Sunday, April 17, 2011

"1001 Chairs for Ai Weiwei," New York, April 17, 2011, 1 pm


1001 Chairs for Ai Weiwei, April 17, 2011, 1 pm, organized by Creative Time, outside the Consulate-General of the People's Republic of China to the United Nations, 42nd Street and the West Side Highway. Photos: 16 Miles [more]

Most of the few hundred people who gathered to protest the arrest of Ai Weiwei were sitting in chairs outside of China's UN consulate by 1 pm this afternoon, the official start of the action. They were there for 1001 Chairs for Ai Weiwei, an event suggested by curator Steven Holmes as a tribute of sorts to Ai's installation Fairytale: 1001 Qing Dynasty Wooden Chairs, which featured just that number of wooden chairs and was staged in 2007 at Documenta 12.



Reports had come in throughout the morning of successful protests elsewhere in the world, including in Berlin, Hong Kong, and London. (As New Yorkers gathered, Greg Allen was on the scene in Washington, D.C., at the Chinese Embassy.) The local nonprofit Creative Time — whose director, Anne Pasternak, had sparked Holmes' idea while soliciting responses on Facebook — took the helm of the protests in New York, assembling a fairly sizable turnout given the short notice. (The official announcement went out only four days ago.)


One group offered an unusual twist on Joseph Kosuth's One and Three Chairs (1965).





Those accustomed to seeing Falun Gong protesters assembled directly on 42nd Street, across from the consulate may have been surprised to find that the protest had actually been situated across the West Side Highway because of the size of the expected crowd. The consulate was located diagonally across street, making photo-ops of the masses and their chairs somewhat tricky.
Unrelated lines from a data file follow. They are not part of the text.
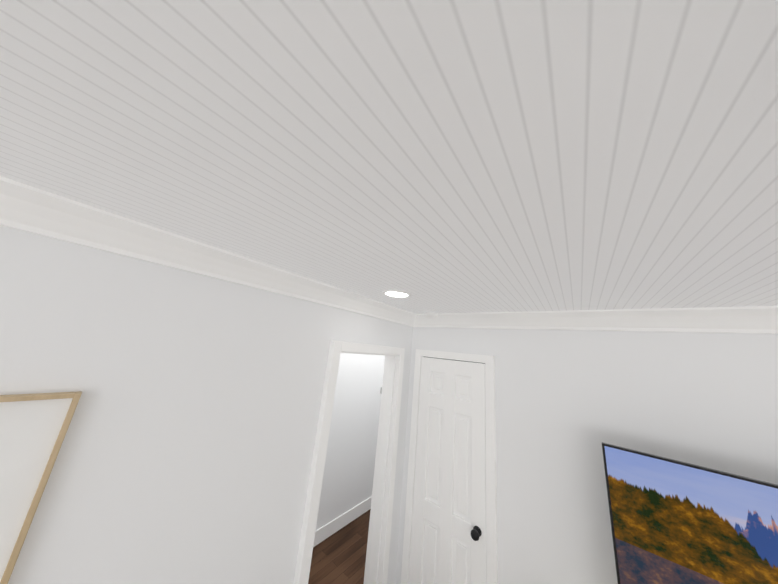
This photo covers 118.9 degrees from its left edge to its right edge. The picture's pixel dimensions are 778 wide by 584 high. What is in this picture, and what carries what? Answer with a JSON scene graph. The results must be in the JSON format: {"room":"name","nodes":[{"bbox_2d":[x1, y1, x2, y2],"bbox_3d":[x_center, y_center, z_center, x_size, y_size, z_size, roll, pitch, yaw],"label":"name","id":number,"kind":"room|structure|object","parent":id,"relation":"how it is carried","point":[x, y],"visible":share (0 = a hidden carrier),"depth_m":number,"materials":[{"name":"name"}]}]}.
{"room":"bedroom","nodes":[
{"label":"bedroom","id":0,"kind":"room"},
{"bbox_2d":[0,225,412,583],"bbox_3d":[-1.581,0.762,0.124,0.120,2.440,10.200,-6,-18,38],"label":"wall","id":1,"kind":"structure","parent":0,"point":[185,454],"depth_m":0.92,"materials":[{"name":"white paint"}]},
{"bbox_2d":[0,391,81,583],"bbox_3d":[-1.258,0.554,0.430,0.034,0.634,0.682,-6,-18,38],"label":"picture frame","id":2,"kind":"object","parent":1,"relation":"attached to","point":[33,429],"visible":1,"depth_m":0.66,"materials":[{"name":"brown wood"}]},
{"bbox_2d":[0,176,415,326],"bbox_3d":[-2.125,-0.662,-0.553,0.095,0.118,7.815,-6,-18,38],"label":"crown molding","id":3,"kind":"structure","parent":1,"relation":"attached to","point":[30,209],"depth_m":0.90,"materials":[{"name":"white paint"}]},
{"bbox_2d":[293,340,404,583],"bbox_3d":[-0.270,1.448,1.647,0.166,2.098,0.833,-6,-18,38],"label":"door frame","id":4,"kind":"structure","parent":1,"relation":"attached to","point":[379,500],"depth_m":1.78,"materials":[{"name":"white paint"}]},
{"bbox_2d":[308,509,370,583],"bbox_3d":[-0.177,1.816,-1.468,6.160,0.100,10.320,-6,-18,38],"label":"floor","id":5,"kind":"structure","parent":0,"point":[338,556],"depth_m":2.33,"materials":[{"name":"brown wood"}]},
{"bbox_3d":[1.488,1.967,0.466,1.569,0.855,0.489,-6,-18,38],"label":"dresser","id":6,"kind":"object","parent":5,"relation":"on","visible":0},
{"bbox_2d":[602,442,777,583],"bbox_3d":[1.614,1.138,0.649,1.415,0.856,0.239,-6,-18,38],"label":"tv","id":7,"kind":"object","parent":6,"relation":"on","point":[675,521],"visible":1,"depth_m":0.97,"materials":[{"name":"multicoloured glass"}]},
{"bbox_2d":[316,353,384,529],"bbox_3d":[-0.645,1.533,2.846,0.120,2.440,4.600,-6,-18,38],"label":"wall","id":8,"kind":"structure","parent":0,"point":[348,478],"depth_m":2.91,"materials":[{"name":"white paint"}]},
{"bbox_2d":[313,496,371,546],"bbox_3d":[-0.701,2.640,2.526,0.016,0.135,4.400,-6,-18,38],"label":"baseboard","id":9,"kind":"structure","parent":8,"relation":"attached to","point":[326,531],"depth_m":2.67,"materials":[{"name":"white paint"}]},
{"bbox_2d":[0,0,777,313],"bbox_3d":[0.062,-0.637,-0.856,6.160,0.100,10.320,-6,-18,38],"label":"ceiling","id":10,"kind":"structure","parent":0,"point":[456,156],"depth_m":0.41,"materials":[{"name":"white wood"}]},
{"bbox_2d":[382,290,410,297],"bbox_3d":[0.051,0.016,1.537,0.194,0.010,0.194,-6,-18,38],"label":"recessed light","id":11,"kind":"object","parent":10,"relation":"in","point":[396,293],"visible":0.96,"depth_m":1.52,"materials":[{"name":"white paint"}]},
{"bbox_2d":[395,327,777,583],"bbox_3d":[2.140,1.244,0.600,5.020,2.440,0.120,-6,-18,38],"label":"wall","id":12,"kind":"structure","parent":0,"point":[568,402],"depth_m":1.38,"materials":[{"name":"white paint"}]},
{"bbox_2d":[409,357,486,583],"bbox_3d":[0.431,1.571,1.753,0.592,2.041,0.110,-6,-18,38],"label":"door","id":13,"kind":"structure","parent":12,"relation":"attached to","point":[448,540],"depth_m":1.79,"materials":[{"name":"white wood"}]},
{"bbox_2d":[401,349,497,583],"bbox_3d":[0.454,1.551,1.785,0.714,2.102,0.046,-6,-18,38],"label":"door frame","id":14,"kind":"structure","parent":12,"relation":"attached to","point":[491,465],"depth_m":1.79,"materials":[{"name":"white paint"}]},
{"bbox_2d":[416,306,777,333],"bbox_3d":[2.144,0.100,0.831,4.680,0.118,0.095,-6,-18,38],"label":"crown molding","id":15,"kind":"structure","parent":12,"relation":"attached to","point":[745,319],"depth_m":1.38,"materials":[{"name":"white paint"}]}
]}
Some people marched, trying to win attention from passersby, while others sat comfortably in their chairs, reading books, playings with their phones, and speaking with — and making — friends.

After negotiating with the police, Pasternak led everyone with chairs just a few feet north, almost directly across the highway from the consulate. She held a black chair that had actually been used by Ai. "Leave it to Alanna Heiss to have a chair by Ai Weiwei," Pasternak said, holding it aloft, referring to the P.S.1 founder who had supplied it. She placed it down in the front of the seated crowd, letting more than a dozen photographers get to work.





Then, at the suggestion of a man among the protesters, the crowd stood up, leaving their empty chairs, a partial, temporary re-creation of Ai's Documenta piece.



A few hundred people in New York are, of course, not going to free Ai, but the mood seemed cautiously optimistic. Still, in a city with thousands of artists, curators, and people working in various ways in the arts, one person wondered aloud, why weren't there thousands of people out today? And will this momentary action actually amount to anything?

There were long walks to the subway and long bike rides ahead for many in the crowd. People picked up there chairs and started off, discussing what had just happened. Not far from my home, I was passed on my bicycle by a gentleman, pictured below, who had smartly perched his small seat on the back of his bike, a visible reminder that each chair from today's protest is safely on its way back home right now.